Marty Friedman made a mark as one of the foremost shredders of the ’80s when he first teamed up with guitarist Jason Becker in Cacophony. He went on to achieve even greater celebrity after joining Megadeth in late 1990, as the group’s third lead guitarist. During his ten years with Megadeth, Friedman recorded three discs with the group. Concurrently, he continued on with his solo work and also recorded three discs of his own. What characterizes Friedman’s solo work is the wide range of exotic, new-age influences and interesting textures that color his music – an extreme contrast from the full-on blistering assault he demonstrates when playing metal.

Guitar.com chatted with Friedman at his current home in Japan shortly after the release of his new disc, Music For Speeding [Favored Nations]. He filled us in on the details of the recording experience and told us about his new gig playing with popular Japanese artist Aikawa Nanase.

Friedman can currently be seen rocking on the Guitarevolution tour – a three-band guitar extravaganza a la G3, which also includes Chris Poland and his group Ohm, as well as the Alex Skolnick Trio. Tour dates are listed on Friedman’s website.

Guitar.com: Describe the songwriting process for the material on Music For Speeding.

Marty Friedman: The songs all started with a basic melody that I somehow just hear. As soon as I hear the melody, I either write it down on paper or try to record it so that I don’t forget it. Basically everything was based around a melody or a series of a few melodies that I wind up just embellishing and embellishing until they just become a whole song or a piece of music. If I don’t have a guitar handy and I hear a melody, then I just have to just make do with whatever I have. A lot of times I’d just hum into a tape recorder. The whole song “Lust For Life” was pretty much done without a guitar. I just kind of sang it into a little voice recorder. Then when I did have a chance to pick up a guitar, I learned it from that.

Guitar.com: Was there a particular guitar that you had used for writing?

Friedman: No, it was really just anything I could get my hands on. A lot of the times I was just humming into a tape recorder. If I don’t have a guitar handy and I hear a melody, then I just have to just make do with whatever I have. The whole song “Lust For Life” was pretty much done without a guitar.
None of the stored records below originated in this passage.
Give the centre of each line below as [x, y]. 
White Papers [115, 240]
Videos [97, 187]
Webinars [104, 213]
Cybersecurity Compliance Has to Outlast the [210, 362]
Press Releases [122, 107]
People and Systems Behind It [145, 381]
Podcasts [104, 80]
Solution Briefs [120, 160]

I just kind of sang it into one of those little voice recorders. Then when I did have a chance to pick up a guitar, I learned it from that.
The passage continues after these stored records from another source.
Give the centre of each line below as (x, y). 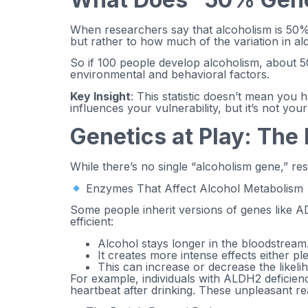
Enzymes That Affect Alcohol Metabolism (193, 189)
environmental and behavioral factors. (170, 75)
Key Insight (100, 96)
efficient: (92, 222)

Guitar.com: Did you have a variety of setups for the recording?

Friedman: Yes, a lot of different ones. I used a Roland GT-6 for a lot of the scratch tracks and then I wound up keeping some of the scratch tracks because the tones I tweaked from the GT-6 were sounding kind of fresh. The main amp I used was a Crate 300 watt model which is relatively new. I actually used the prototype and it was just the coolest thing that I ever recorded through. I had the thing on 1 and it was so loud that the sound was coming through the isolation booth and into the control room. I used it for most of the solos and clean parts. I didn’t expect it to have such a glassy clean sound out of a rocking amp, but it surprised me. I put it up against a bunch of other amps that I was comparing in the studio and I pretty much ended up using the Crate. It was great.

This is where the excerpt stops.